Published: Tuesday October 29, 2013 MYT 12:00:00 AM
Updated: Tuesday October 29, 2013 MYT 9:16:22 AM
|Both airport operator and airlines stand to benefit. – EPA|
PETALING JAYA: The construction, aviation, brewery, tobacco and telecommunication industries are the notable Budget 2014 winners, according to analysts.
An analysis of the potential corporate beneficiaries and losers by research houses following the annual tabling of the budget suggested the losers include the property and consumer industries.

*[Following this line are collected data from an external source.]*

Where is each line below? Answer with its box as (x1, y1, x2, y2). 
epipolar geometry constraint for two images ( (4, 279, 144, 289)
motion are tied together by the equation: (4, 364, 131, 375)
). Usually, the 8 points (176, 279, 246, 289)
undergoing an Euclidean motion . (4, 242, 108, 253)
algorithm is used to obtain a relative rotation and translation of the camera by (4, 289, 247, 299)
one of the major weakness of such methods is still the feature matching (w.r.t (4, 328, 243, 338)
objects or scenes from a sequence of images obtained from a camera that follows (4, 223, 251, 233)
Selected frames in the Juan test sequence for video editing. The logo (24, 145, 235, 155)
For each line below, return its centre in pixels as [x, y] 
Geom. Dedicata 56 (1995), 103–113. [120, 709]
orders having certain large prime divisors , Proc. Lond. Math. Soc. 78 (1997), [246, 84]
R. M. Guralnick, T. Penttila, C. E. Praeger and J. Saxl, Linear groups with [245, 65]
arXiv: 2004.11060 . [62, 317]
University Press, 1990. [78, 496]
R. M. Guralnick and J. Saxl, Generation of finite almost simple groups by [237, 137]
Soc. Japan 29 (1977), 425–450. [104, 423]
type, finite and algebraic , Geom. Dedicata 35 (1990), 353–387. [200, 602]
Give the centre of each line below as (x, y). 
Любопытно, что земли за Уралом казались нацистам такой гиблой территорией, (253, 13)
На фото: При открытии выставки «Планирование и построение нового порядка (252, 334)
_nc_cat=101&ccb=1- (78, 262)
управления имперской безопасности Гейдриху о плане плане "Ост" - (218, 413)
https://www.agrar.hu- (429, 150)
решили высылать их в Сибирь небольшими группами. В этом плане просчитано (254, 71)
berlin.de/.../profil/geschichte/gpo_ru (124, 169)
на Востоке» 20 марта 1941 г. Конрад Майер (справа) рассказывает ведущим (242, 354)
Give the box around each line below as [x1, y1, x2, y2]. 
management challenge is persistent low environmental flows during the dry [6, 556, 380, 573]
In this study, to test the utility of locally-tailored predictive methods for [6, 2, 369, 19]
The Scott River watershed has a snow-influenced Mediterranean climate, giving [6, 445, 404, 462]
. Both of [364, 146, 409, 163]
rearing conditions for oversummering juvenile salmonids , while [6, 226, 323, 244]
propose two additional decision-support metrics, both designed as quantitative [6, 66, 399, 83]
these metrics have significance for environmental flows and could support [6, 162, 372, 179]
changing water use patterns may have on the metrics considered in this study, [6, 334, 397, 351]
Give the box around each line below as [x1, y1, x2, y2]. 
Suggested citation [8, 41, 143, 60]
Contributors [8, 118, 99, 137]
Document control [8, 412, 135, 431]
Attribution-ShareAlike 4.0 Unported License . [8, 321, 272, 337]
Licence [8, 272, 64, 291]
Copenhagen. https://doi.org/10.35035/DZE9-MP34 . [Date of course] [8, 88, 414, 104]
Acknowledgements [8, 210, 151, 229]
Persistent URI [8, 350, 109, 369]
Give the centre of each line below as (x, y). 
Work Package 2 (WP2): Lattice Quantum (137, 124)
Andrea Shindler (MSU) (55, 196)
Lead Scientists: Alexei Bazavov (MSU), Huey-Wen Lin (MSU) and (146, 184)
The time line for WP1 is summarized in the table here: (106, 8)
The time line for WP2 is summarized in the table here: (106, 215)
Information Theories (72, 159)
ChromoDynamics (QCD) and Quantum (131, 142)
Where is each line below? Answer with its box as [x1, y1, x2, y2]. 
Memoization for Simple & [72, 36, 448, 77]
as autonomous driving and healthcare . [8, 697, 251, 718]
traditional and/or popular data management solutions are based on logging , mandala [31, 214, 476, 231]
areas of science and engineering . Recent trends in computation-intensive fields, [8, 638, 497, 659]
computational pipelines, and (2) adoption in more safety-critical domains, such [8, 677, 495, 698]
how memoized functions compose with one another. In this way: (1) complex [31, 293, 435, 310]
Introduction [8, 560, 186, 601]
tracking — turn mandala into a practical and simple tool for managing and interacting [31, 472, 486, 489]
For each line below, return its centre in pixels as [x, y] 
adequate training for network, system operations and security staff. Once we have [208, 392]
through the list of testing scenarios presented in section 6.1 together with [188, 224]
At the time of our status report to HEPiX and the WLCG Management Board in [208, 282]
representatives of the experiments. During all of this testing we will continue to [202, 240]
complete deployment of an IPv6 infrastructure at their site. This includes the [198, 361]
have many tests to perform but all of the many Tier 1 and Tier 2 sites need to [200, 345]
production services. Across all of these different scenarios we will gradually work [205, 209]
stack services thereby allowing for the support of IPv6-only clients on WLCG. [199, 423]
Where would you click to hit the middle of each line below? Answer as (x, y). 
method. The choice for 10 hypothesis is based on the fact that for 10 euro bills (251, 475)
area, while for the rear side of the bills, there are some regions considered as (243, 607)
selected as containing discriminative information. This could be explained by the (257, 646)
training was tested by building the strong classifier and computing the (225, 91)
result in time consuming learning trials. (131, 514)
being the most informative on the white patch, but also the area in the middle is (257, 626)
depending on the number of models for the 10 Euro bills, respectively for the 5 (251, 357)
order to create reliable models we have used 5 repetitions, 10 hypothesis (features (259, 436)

Maybank Investment Bank Bhd said in a report that the budget had a “higher-than-expected hike in real property gains tax (RPGT); doubled the minimum value of property that can be purchased by foreigners to RM1mil from RM500,000; and prohibited developers interest-bearing scheme (DIBS).

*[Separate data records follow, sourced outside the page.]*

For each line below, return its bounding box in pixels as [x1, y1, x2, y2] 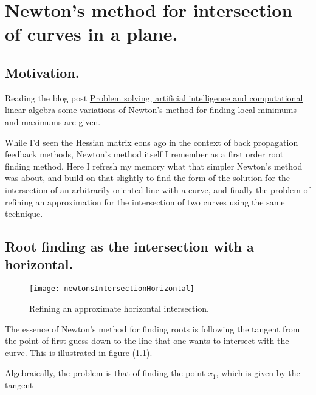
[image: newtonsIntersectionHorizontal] [29, 284, 195, 294]
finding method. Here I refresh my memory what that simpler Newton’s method [5, 159, 303, 172]
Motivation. [5, 63, 80, 81]
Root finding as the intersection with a [5, 237, 254, 256]
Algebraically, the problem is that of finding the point [5, 366, 205, 379]
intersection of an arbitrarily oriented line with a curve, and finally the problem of [5, 183, 311, 196]
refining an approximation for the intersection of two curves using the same [5, 195, 285, 208]
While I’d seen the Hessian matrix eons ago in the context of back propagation [5, 136, 298, 148]
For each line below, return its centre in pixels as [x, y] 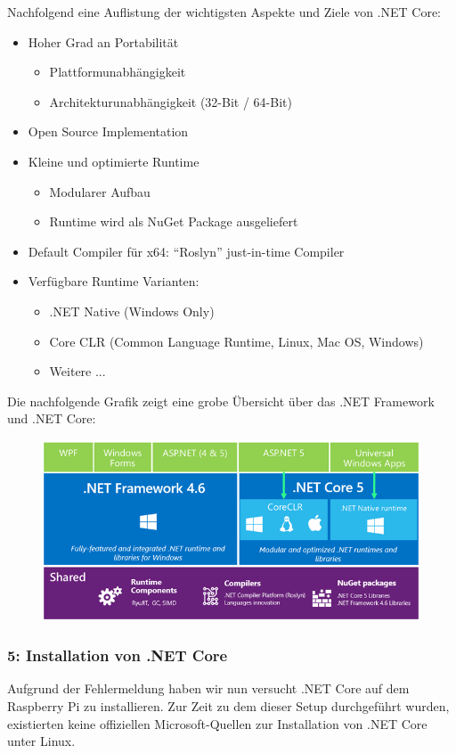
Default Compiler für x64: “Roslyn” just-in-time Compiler [186, 251]
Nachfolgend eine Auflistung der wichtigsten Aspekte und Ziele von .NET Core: [224, 12]
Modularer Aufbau [100, 191]
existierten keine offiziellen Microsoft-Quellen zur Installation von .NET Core [217, 723]
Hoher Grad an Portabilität [103, 41]
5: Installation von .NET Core [118, 655]
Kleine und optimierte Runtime [114, 161]
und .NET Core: [52, 418]
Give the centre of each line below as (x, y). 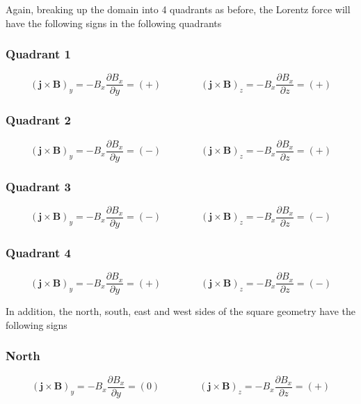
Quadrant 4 (39, 252)
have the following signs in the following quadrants (114, 23)
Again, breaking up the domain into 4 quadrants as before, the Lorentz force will (178, 9)
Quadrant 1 (39, 54)
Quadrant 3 (39, 186)
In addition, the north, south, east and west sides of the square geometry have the (181, 311)
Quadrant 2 (39, 120)
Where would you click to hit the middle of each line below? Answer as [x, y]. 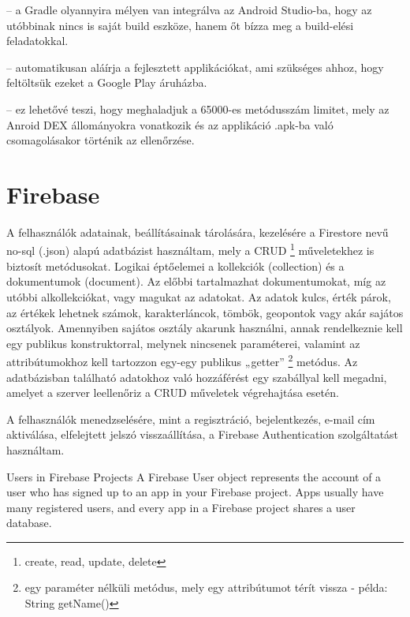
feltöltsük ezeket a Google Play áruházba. [107, 82]
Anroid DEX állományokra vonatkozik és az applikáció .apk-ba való [170, 124]
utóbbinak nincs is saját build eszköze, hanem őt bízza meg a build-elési [180, 25]
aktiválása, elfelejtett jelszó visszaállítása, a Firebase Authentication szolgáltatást [203, 434]
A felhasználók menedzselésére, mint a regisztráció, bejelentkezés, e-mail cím [191, 419]
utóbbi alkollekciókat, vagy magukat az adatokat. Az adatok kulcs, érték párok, [199, 296]
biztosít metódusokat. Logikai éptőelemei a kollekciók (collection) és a [175, 265]
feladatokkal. [37, 41]
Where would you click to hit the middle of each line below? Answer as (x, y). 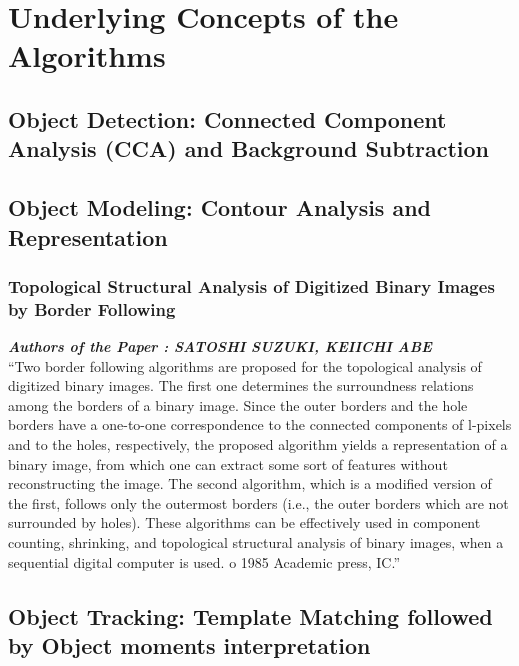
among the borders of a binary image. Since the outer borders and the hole (238, 404)
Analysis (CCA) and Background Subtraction (249, 148)
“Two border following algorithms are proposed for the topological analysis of (245, 365)
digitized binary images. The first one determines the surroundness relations (241, 385)
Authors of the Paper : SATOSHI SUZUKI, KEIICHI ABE (220, 346)
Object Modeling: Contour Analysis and (220, 207)
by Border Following (92, 308)
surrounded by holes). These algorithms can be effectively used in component (244, 522)
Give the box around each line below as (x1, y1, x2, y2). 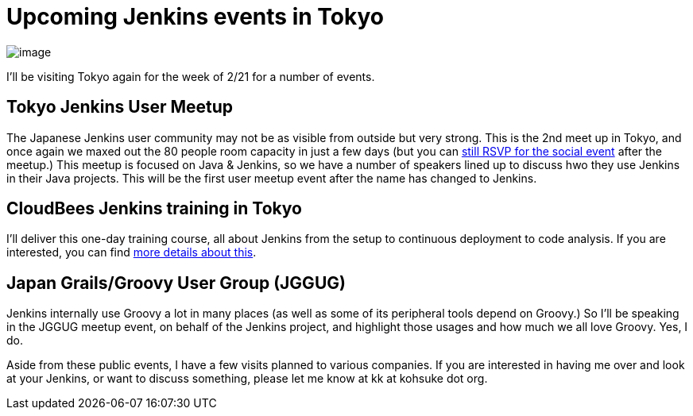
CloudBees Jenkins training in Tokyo (6, 198, 303, 219)
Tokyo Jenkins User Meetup (6, 97, 234, 117)
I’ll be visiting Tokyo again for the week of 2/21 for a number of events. (6, 69, 375, 83)
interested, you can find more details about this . (6, 245, 257, 260)
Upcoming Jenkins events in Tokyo (6, 3, 384, 30)
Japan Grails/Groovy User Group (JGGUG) (6, 272, 346, 293)
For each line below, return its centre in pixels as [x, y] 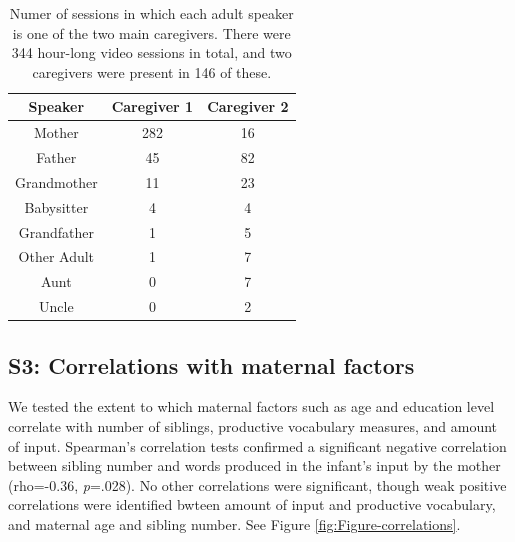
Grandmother [56, 181]
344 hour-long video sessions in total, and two [151, 52]
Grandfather [56, 231]
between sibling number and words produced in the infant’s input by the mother [254, 465]
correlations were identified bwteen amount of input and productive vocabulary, [252, 504]
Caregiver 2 [248, 106]
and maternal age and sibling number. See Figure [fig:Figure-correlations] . [234, 523]
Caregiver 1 [152, 106]
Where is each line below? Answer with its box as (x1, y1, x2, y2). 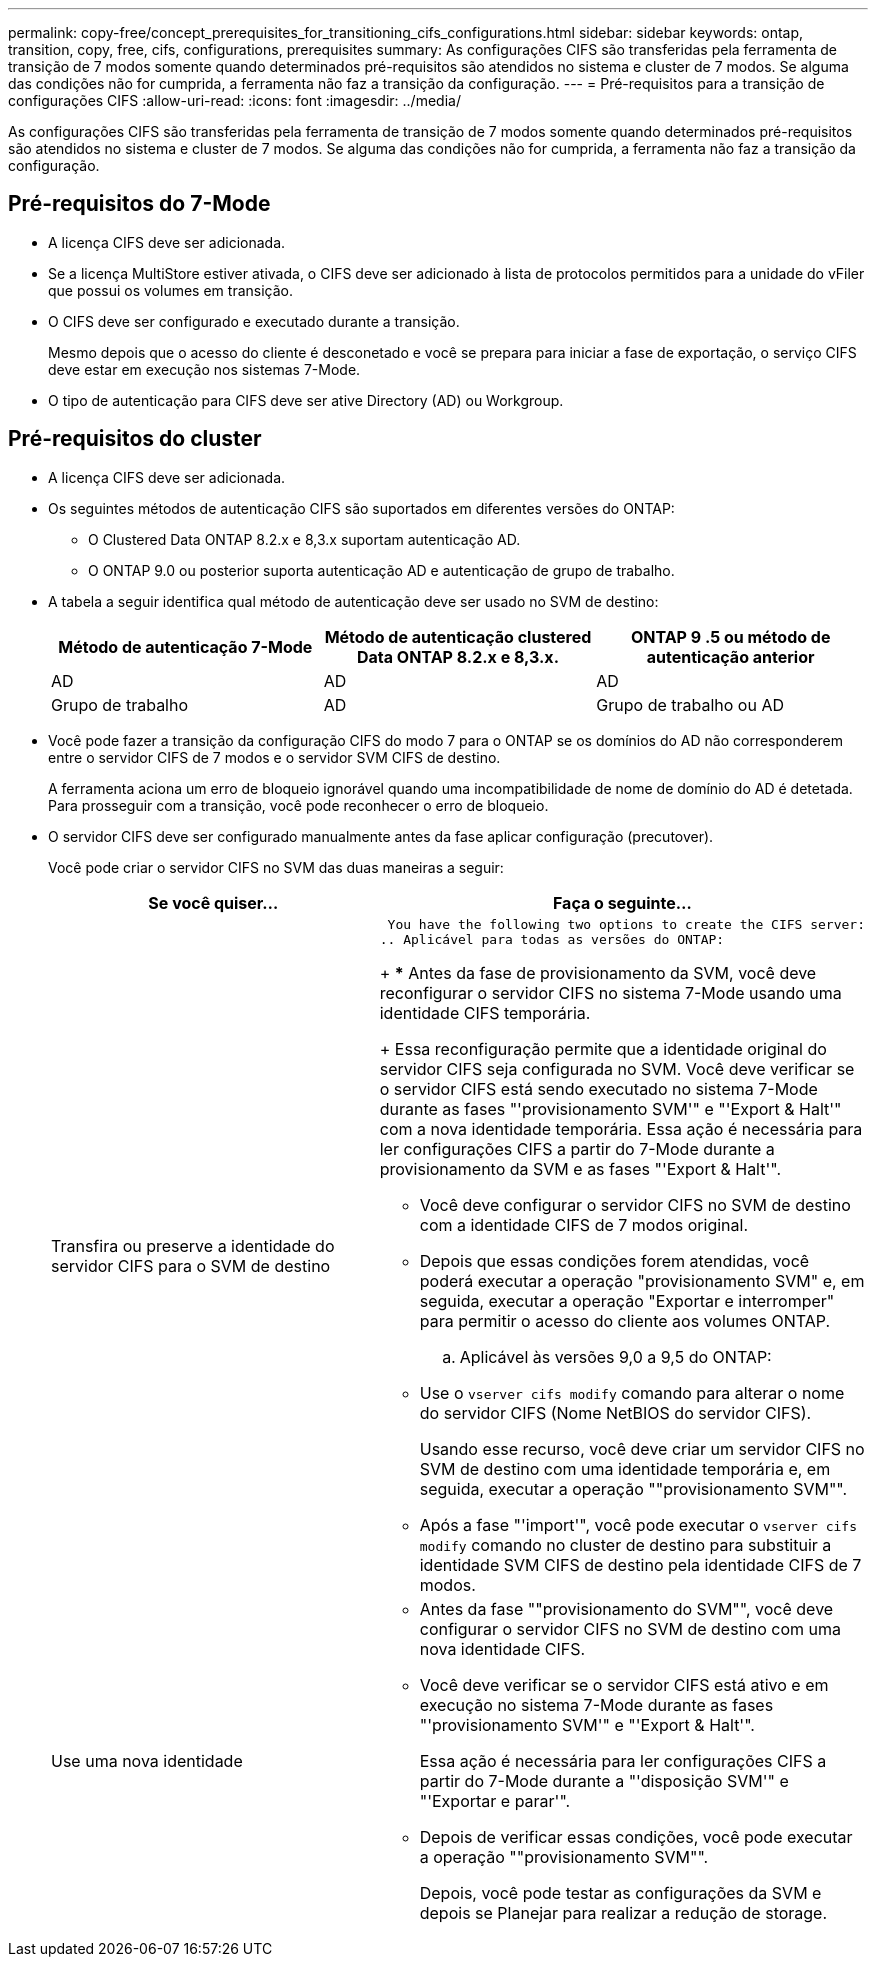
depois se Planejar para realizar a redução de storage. (419, 1902, 828, 1923)
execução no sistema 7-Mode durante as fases (419, 1694, 774, 1715)
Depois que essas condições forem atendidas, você (419, 1250, 810, 1271)
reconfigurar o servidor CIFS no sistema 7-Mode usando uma (379, 982, 842, 1003)
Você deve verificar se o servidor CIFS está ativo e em (419, 1674, 829, 1695)
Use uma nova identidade (51, 1750, 243, 1771)
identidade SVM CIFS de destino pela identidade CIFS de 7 (419, 1554, 862, 1575)
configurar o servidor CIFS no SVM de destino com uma (419, 1618, 842, 1639)

Property stocks came under selling pressure in a knee-jerk reaction with Mah Sing Group Bhd lower by six sen at RM2.35, UEM Sunrise dropped 10 sen to RM2.50,Glomac Bhd slid three sen to RM1.16 and Tropicana Corp Bhd lost three sen to RM1.45.

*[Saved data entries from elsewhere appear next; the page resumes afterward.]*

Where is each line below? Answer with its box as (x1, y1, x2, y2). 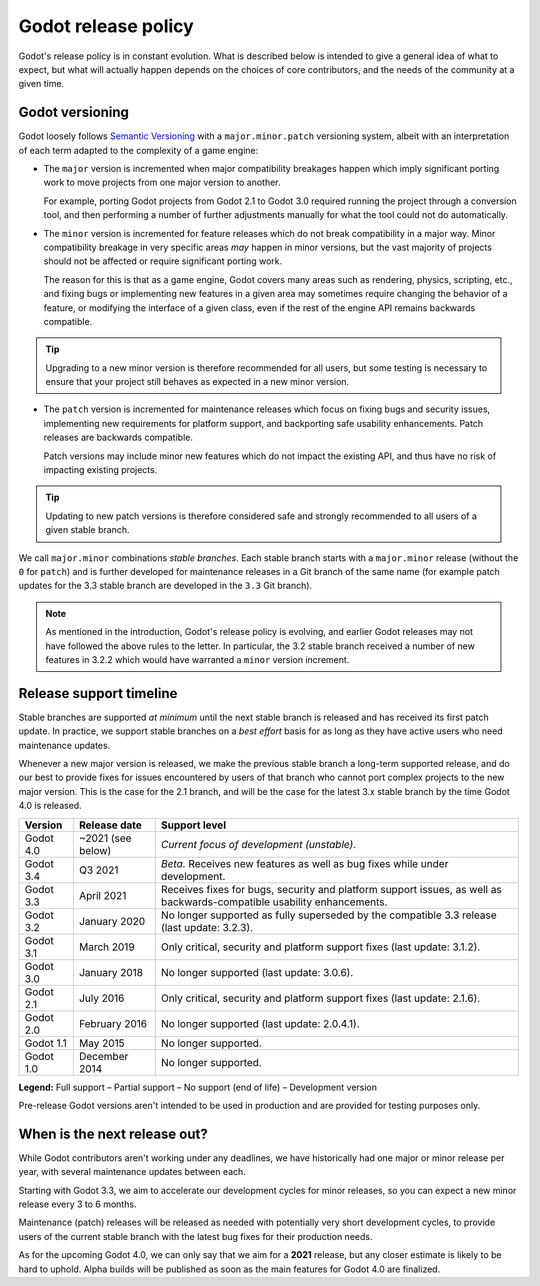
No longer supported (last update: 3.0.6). (160, 965, 354, 979)
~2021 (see (78, 831, 132, 845)
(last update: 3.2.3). (160, 920, 254, 934)
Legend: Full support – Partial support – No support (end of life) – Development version (18, 1081, 378, 1093)
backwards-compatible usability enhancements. (160, 895, 388, 909)
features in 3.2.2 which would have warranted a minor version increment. (45, 653, 350, 665)
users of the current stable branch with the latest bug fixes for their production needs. (18, 1230, 373, 1242)
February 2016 (78, 1016, 148, 1030)

Kenanga Investment Bank Bhd research head Chan Ken Yew believed Budget 2014 was generally neutral on most industries apart from positive for certain industries. “These sectors are building materials and construction, education, logistics and transportation including aviation, multi-level marketing, and telecoms especiallyTelekom Malaysia Bhd.
“As there is no hike in taxes for the brewery sector, we also deem this to be a positive for the sector,” he said.
Chan saw a clear-cut winner – Censof Holdings Bhd – with the implementation of the goods and services tax (GST) as it was one of the major accounting solutions providers for government agencies.
Meanwhile, Maybank said the brewery and gaming sectors were spared from tax hikes despite the pre-budget 14% increase in excise duties on cigarettes on Oct 1.
Analysts said the Government had “reaffirmed” its support on major infrastructure and investment projects as there was no mention of any deferment or rescheduling.
The consumer sector may also be hit when GST comes into force in 2015 as consumer sentiment may be dampened due to higher selling prices.
RHB Research analyst Ngo Siew Teng said retailers were likely to be affected by GST since most goods are currently not taxed. “This means consumers would need to pay a tax on top of the original price. Sales volume might be lower in the short term due to the higher selling prices which may potentially weaken margins,” said Ngo.
AmResearch said Petronas’ Refinery and Petrochemical Integrated Development project were among a few oil and gas projects that were reafirrmed during the budget speech, although guidance on its latest timeline was not given.
The West Coast Expressway (WCE), Kuantan Port expansion and Gemas-Johor Baru electrified double tracking are among the major projects set to be implemented in 2014.
“IJM Corp has emerged as a major beneficiary of the budget as it is a frontrunner for two major projects highlighted – WCE and Kuantan Port expansion. IJM’s order book is set to almost triple to around RM8bil with the imminent implementation of both jobs next year,” the AmResearch analysts said.
On the aviation sector, Kenanga’s Chan said the announcement of the RM700mil allocation for a new air traffic management centre came as a surprise but the RM312mil allocation to upgrade several airports was well within expectation.
“Generally, both the airport operator and airlines would benefit from the centre as it would reduce the turnaround time for airlines and the airport could handle more landings.”
CIMB Investment Bank Bhd analyst Raymond Yap retained the “overweight” rating on the aviation sector as the largest market capitalisation stock, Malaysia Airports Holdings Bhd (MAHB), remained its top “outperform” pick. “MAHB stands to benefit the most from this budget as it pays the highest taxes and will gain from a 1 percentage point drop in the corporate tax rate. The Government’s proposed air traffic control centre will raise MAHB’s long-term earnings potential.
“MAHB may also try to lobby for the equalisation of tariffs for KLIA and KLIA2 to be embodied in the new National Aviation Policy,” Yap said.